The main assumption behind risk neutrality is that the underlying asset is traded in a complete market. Financial options use a strong relation between the underlying asset and the option to replicate the results of a riskless asset portfolio, and the value of option is obtained from the observation of the capital market. This standard option valuation uses the known price of an underlying asset to estimate the relevant price of the derivative asset. Therefore, it seems that the use of a replicating portfolio requires that the markets where assets are traded be

complete. In a complete market, a replicating portfolio can be found among traded assets and the price resulting from when the replicating portfolio and derivative price are the same (no arbitrage principle). Indeed, these characteristics of the complete market are relatively rare for an infrastructure project including the SES project.
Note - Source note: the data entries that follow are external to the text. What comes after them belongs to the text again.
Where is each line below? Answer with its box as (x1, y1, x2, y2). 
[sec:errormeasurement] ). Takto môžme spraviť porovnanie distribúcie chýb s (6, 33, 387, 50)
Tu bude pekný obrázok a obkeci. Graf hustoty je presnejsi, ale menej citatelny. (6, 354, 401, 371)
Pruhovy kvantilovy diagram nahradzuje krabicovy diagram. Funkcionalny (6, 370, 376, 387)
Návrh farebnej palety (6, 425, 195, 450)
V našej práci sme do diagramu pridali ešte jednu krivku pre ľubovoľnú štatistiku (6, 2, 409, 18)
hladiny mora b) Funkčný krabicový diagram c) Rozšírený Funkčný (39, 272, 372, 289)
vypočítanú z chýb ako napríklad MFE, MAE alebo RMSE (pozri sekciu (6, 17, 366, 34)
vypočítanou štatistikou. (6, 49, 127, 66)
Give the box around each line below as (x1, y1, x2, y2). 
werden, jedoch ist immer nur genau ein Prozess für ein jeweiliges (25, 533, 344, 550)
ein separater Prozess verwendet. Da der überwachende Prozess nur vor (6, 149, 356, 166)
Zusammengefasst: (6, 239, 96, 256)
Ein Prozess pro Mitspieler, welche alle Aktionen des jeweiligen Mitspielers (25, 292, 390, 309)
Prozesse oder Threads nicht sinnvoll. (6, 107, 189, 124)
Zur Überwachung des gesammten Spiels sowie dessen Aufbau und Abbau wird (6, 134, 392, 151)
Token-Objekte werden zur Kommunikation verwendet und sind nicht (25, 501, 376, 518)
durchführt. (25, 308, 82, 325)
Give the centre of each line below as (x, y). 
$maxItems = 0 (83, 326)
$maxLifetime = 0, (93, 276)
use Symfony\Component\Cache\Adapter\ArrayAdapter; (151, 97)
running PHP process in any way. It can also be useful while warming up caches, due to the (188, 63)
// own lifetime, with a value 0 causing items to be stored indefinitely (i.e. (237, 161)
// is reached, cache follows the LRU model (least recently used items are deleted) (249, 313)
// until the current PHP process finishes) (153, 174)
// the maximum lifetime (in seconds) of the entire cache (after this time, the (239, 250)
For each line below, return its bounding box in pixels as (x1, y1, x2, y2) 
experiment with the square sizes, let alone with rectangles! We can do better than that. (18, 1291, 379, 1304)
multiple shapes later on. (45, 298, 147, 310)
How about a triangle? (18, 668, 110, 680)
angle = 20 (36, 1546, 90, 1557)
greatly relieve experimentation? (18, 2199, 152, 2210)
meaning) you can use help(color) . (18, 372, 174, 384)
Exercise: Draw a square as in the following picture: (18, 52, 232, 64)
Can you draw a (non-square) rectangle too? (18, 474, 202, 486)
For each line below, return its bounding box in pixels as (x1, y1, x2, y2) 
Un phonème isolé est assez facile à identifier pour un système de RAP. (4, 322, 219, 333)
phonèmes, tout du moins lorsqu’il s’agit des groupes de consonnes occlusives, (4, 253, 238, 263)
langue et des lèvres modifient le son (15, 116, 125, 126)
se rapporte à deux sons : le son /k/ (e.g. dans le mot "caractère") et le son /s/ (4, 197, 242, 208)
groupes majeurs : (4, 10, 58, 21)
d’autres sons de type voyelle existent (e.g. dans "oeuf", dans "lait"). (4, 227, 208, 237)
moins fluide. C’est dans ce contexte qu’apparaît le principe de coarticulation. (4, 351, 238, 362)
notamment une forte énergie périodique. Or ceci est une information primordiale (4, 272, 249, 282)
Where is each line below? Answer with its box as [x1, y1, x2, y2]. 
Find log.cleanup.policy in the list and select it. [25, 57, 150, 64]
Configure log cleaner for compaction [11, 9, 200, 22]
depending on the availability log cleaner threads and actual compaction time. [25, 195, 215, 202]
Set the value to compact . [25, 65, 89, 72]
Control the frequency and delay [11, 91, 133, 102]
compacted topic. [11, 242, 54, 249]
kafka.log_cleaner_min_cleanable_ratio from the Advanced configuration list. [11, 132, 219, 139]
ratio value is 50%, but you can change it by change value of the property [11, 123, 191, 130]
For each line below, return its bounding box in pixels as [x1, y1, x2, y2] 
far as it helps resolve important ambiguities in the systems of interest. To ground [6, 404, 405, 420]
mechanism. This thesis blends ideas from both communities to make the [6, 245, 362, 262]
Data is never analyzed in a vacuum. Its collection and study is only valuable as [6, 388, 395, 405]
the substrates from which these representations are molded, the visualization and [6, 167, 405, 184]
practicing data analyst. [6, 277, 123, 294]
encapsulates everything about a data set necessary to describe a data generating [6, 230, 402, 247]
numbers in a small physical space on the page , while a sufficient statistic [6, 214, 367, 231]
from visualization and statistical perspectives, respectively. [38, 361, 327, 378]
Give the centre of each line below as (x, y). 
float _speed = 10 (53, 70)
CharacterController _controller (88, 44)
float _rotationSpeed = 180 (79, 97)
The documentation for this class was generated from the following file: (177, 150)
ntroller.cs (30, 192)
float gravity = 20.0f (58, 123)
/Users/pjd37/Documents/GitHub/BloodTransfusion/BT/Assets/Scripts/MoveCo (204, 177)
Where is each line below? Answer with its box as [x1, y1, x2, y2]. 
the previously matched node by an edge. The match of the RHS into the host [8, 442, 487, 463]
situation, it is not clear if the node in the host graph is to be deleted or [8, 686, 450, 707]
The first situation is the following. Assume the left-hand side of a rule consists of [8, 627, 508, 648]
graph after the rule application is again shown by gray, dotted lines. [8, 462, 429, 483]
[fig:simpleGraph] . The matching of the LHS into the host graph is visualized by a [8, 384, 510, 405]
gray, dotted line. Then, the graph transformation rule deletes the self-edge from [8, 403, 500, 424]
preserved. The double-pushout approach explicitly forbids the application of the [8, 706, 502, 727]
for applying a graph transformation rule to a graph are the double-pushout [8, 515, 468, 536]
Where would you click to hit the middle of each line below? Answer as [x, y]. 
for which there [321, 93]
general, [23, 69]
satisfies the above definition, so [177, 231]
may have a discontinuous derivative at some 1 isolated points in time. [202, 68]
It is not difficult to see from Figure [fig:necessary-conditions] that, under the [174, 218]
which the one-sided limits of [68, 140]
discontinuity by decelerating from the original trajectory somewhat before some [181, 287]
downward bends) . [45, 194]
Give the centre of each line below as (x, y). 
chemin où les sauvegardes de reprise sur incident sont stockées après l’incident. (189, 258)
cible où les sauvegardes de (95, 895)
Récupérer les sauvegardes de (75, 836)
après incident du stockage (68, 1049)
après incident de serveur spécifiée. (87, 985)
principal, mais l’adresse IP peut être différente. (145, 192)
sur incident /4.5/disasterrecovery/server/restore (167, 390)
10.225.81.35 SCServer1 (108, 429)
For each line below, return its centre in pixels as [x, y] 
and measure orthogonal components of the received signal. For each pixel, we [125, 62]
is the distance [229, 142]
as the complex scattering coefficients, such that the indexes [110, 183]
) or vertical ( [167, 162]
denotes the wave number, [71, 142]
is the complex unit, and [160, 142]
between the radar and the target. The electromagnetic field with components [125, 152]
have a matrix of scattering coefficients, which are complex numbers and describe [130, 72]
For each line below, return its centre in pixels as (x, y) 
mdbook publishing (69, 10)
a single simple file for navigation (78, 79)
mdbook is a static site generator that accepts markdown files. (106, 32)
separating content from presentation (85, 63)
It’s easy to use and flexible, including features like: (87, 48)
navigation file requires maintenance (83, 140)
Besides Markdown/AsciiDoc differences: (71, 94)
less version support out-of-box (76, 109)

Copeland and Antikarov (2001) proposed the use of the present value of the project as the best market value for the asset. With this method, it allows to use the project itself as the basic asset in the replicating portfolio with the assumption that a project without flexibility is highly correlated with the value of the project with options (a form of the marketed asset disclaimer: MAD). Therefore, cash flows/NPVs from the SES project can be used as trade proxies in the market. Moreover, cash flows/NPVs from the SES project can still be reasonably tracked through the infrequency of real asset trading in the market. Therefore, these assumptions of risk neutrality and the complete market are reasonable in the case of the SES project.